This quality standard is underpinned by the principles of respect and equity.
People with heart failure should receive services that are respectful of their rights and dignity and that promote shared decision-making and self-management.
People with heart failure should be provided services that are respectful of their gender, sexual orientation, socioeconomic status, housing, age, disability, and background (including self-identified cultural, linguistic, ethnic, and religious backgrounds). Equitable access to the health system also includes access to culturally safe care. Language, a basic tool for communication, is an essential part of safe care and needs to be considered throughout a person’s health care journey. For example, services should be actively offered in French and other languages.
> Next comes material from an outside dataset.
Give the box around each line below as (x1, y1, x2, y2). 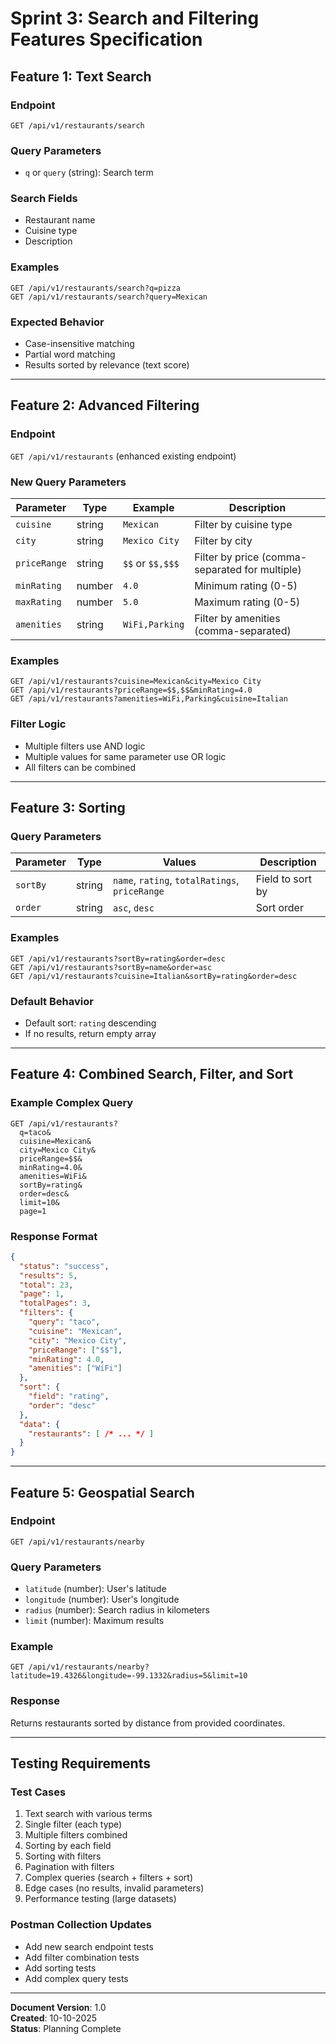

Care providers should be aware of the historical context of the lives of Indigenous peoples throughout Canada and be sensitive to the impacts of intergenerational trauma and the physical, mental, emotional, and social harms experienced by Indigenous people, families, and communities. This quality standard uses existing clinical practice guideline sources developed by non-Indigenous groups, which may not include culturally relevant care or acknowledge traditional Indigenous beliefs and practices. Therefore, it is important for care to be adapted to ensure that it is culturally appropriate and safe for First Nations, Inuit, and Métis peoples in Ontario.
A high-quality health system is one that provides appropriate access, experience, and outcomes for everyone in Ontario, no matter where they live, what they have, or who they are.
People with heart failure benefit from care provided by a care provider or care team with the knowledge, skill, and judgment to provide evidence-based treatment for heart failure while also addressing all their primary health care needs. The goal of heart failure management is to improve symptoms, function, quality of life, and prognosis.